I often hear people say that mercy ministry is not connected to kingdom work, but it is simply a partner to evangelism. One could conceivably argue that meeting physical needs of non-believers is a valid task for the church, as long as it is a means to a gospel conversation. But this is markedly different from Keller's and Calvin's view, as they demand that mercy ministry not be a means to an end. Keller is clear that mercy ministry should not be done merely to open up the door for the gospel, because it cheapens the importance of that form of kingdom work. He agrees that, "it is unthinkable that we could truly love an individual and not want both to share the gospel as well as meet the person's basic human needs." But he adds that one is not more important than the other and "one is not a means to the other" because both are valid forms of kingdom work.
Consider this description of the same concept from NT Wright, commenting on 1 Cor 15:58, which is Paul's command for believers to "be steadfast, immovable, always abounding in the work of the Lord, knowing that your labor is not in vain in the Lord":

"By this he means that what you do in the present-by painting, preaching, singing, sewing, praying, teaching, building hospitals, digging wells, campaigning for justice, writing poems, caring for the needy, loving your neighbor as yourself-will last into the future. These activities are … part of what we may call building for God's kingdom."

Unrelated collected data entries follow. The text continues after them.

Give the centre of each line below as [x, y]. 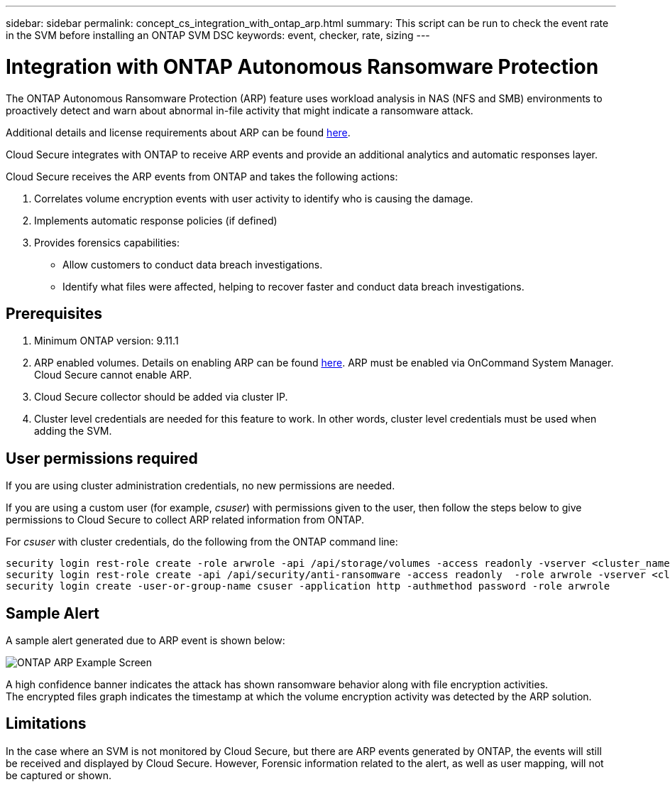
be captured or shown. [59, 775]
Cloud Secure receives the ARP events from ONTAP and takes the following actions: [202, 176]
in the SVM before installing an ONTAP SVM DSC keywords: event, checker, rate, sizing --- [218, 35]
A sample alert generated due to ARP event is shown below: [145, 641]
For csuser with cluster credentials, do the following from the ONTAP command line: [202, 542]
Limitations [46, 724]
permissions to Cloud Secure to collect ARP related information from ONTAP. [185, 520]
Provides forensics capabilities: [107, 242]
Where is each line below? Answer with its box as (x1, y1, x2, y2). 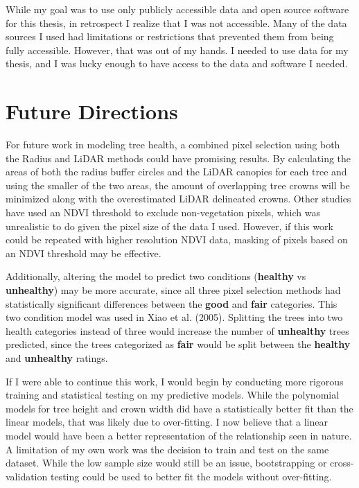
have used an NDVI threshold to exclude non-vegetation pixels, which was (6, 205, 320, 220)
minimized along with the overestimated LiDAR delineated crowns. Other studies (6, 191, 351, 206)
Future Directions (6, 97, 178, 125)
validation (6, 469, 48, 483)
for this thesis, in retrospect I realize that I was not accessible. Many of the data (6, 15, 347, 30)
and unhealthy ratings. (6, 351, 108, 365)
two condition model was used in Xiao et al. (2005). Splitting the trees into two (6, 310, 343, 324)
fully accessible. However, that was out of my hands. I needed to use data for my (6, 42, 349, 57)
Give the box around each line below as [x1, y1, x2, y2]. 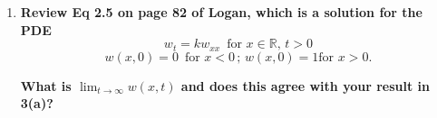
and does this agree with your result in [180, 76, 431, 95]
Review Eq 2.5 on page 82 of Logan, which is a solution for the [20, 3, 422, 21]
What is [20, 76, 72, 95]
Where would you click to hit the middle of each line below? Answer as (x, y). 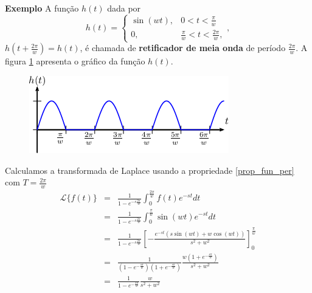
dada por (124, 8)
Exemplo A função (42, 8)
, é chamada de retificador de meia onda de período (183, 48)
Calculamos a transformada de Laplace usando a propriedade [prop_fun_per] (150, 170)
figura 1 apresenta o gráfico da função (75, 61)
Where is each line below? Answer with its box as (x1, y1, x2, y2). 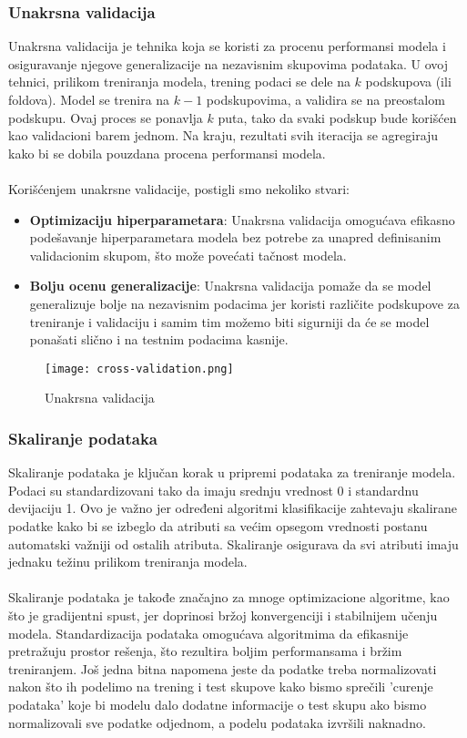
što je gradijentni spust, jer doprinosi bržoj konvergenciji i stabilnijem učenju (8, 605, 438, 624)
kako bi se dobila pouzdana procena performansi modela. (8, 143, 326, 162)
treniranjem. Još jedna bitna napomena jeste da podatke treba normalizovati (8, 659, 437, 678)
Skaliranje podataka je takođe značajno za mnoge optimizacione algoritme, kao (8, 588, 450, 607)
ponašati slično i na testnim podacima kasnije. (29, 330, 289, 349)
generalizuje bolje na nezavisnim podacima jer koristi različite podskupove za (29, 293, 460, 313)
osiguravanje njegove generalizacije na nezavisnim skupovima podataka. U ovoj (8, 54, 448, 73)
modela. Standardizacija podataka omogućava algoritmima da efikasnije (8, 623, 409, 642)

On the other hand, for the dispensationalist mercy ministry to those outside the church could be a legitimate expression of God's love to others, as well a tool to open the door for a hearing of the gospel. But in isolation those deeds have nothing to do with kingdom advancement. For those who see the kingdom as entirely future, kingdom work is made up solely of the verbal proclamation of the gospel. This view of kingdom work is not unique to dispensationalists, but is shared by amillenialists who see mercy ministry as an individual mandate (such as Horton), and also those who are skeptical about the church's attempts to right social wrongs in the culture. For example, Mark Galli (an editor over at CT) writes, "The goal of transforming our city, our culture, or our world can lead to little good." He asks, what do "the crusades, the Inquisition, murderously Reformed Geneva, and the Salem witch trials all have in common? They were motivated by a desire to transform the culture, if not the world, into a Kingdom of God."
While it certainly goes too far to compare churches that think their goal is cultural transformation with the Salem witch trials, Galli does make a good point. God's kingdom is established by Jesus Christ when he returns to earth. One of its distinguishing features is that it is brought about by God, not by people. The kingdom is advanced through conversion (another work of God) only in the sense that more citizens are added to it. But it is not the church's job to bring about kingdom-like conditions. To call your ministry incarnational cheapens the incarnation of Jesus, and to call your mercy ministry kingdom work shows a radical underestimation of the true nature of the kingdom.